她咬着唇,不由把头勾了下去。湿漉的头发仍在滴水,瞬间已经将座下的竹席滴出一小片水印。李不拿起一方干净帕子,拿起一束轻轻揉搓起来。他盘腿坐在她身后,没有追问她什么,也没有说话,就好像是在再平常不过的环境下,做着再平常不过的事。
“你为什么不骂我?”
她忽地按住头上的手帕,转过身来,把眼睛睁大了看着他,“我说过我们是兄弟,可是我却骗了你”李不停下动作,目光很深幽地盯着她的眼,好像要把她的眼睛一直盯穿,盯到她的心里头去。“你什么也不说,我觉得好难受……”她垂着头,双手交叠放在并拢的脚背上,仿佛从颈后根看过去都能看出她的不自在,“我觉得,你要是说我两句还好,你要是什么也不说……我就觉得,咱们是不是连朋友也做不成了。”
李不将手搭在膝上,静静看着她。她静等着他的反应,抬起头来,帕子落下,面前的他却眉间眼梢尽是温柔。她抿抿嘴,看着旁边地面,郁闷得真想时光倒流,回到当初的小巷子,大大方方说自己只不过是假扮了小龟奴。
“你现在的样子,就很好。”他忽然出声,如水温柔的浅笑看着她,那口气是轻缓的,眼里德宠溺又比浩瀚的汪洋更甚。
她抬起脸,惴惴望着他。他豁然微笑,微顿片刻,轻轻俯脸,于她额间落下一印。
油灯的光芒在咫尺前他的肩胛处跳跃,她僵直着身子听着任由在胸腔里奔腾。额尖上微凉的触感让她几近屏息,这一刻,便是连那一桌子的残羹剩酒都显得如此美好。
李不的吻在她垂眼之前放开,拇指和手指轻点她的下巴,扬唇。
慕九红着脸低下头,无措了半响,直到外面的厮杀声又起,才喃喃说:“你,不用出去看看吗?”

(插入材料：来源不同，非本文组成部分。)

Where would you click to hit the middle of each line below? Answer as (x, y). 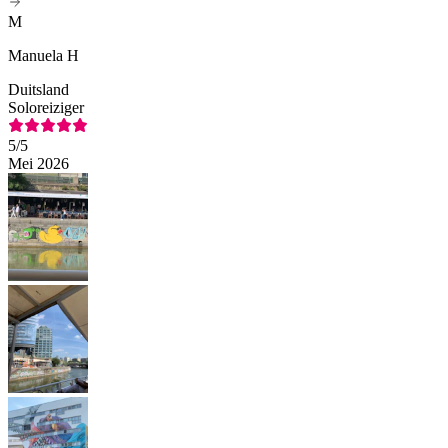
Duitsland (38, 90)
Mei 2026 (38, 164)
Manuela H (43, 56)
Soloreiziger (46, 108)

“嗯。”李不点点头,握着她的手站起,“这帮人是有备而来,我必须得出去。”话落时他转头又看向她的脸,咬牙出声:“他们竟然敢动你,已是该死。”此刻他的神色已经恢复了沉静,目光也变得深谙不明,哪里还有半点悠然布衣的样子?浑然却是个冷冽果敢的武中君王。“再说,”缓了缓神色,他转身倒了杯水给她,喂她喝下:“如果我猜得没错,他们来找紫珠丹只是个幌子,来试探什么才是真。”
慕九把水喝尽,“为什么?”
“因为他们对紫珠丹的欲望太明显,这反而让我觉得他们不是冲着这个而来。你想想,现在各路人为了寻找这个都是用尽办法掩饰行踪,为什么他们沉寂了这么久反而突然径直开口问我们要起来?再说,如果他们一直都有关注山庄动静,理应知道我们也还没有得到紫珠丹。”他掏出帕子自然地揩去她唇边的水珠,顺手将它塞在她腰带上。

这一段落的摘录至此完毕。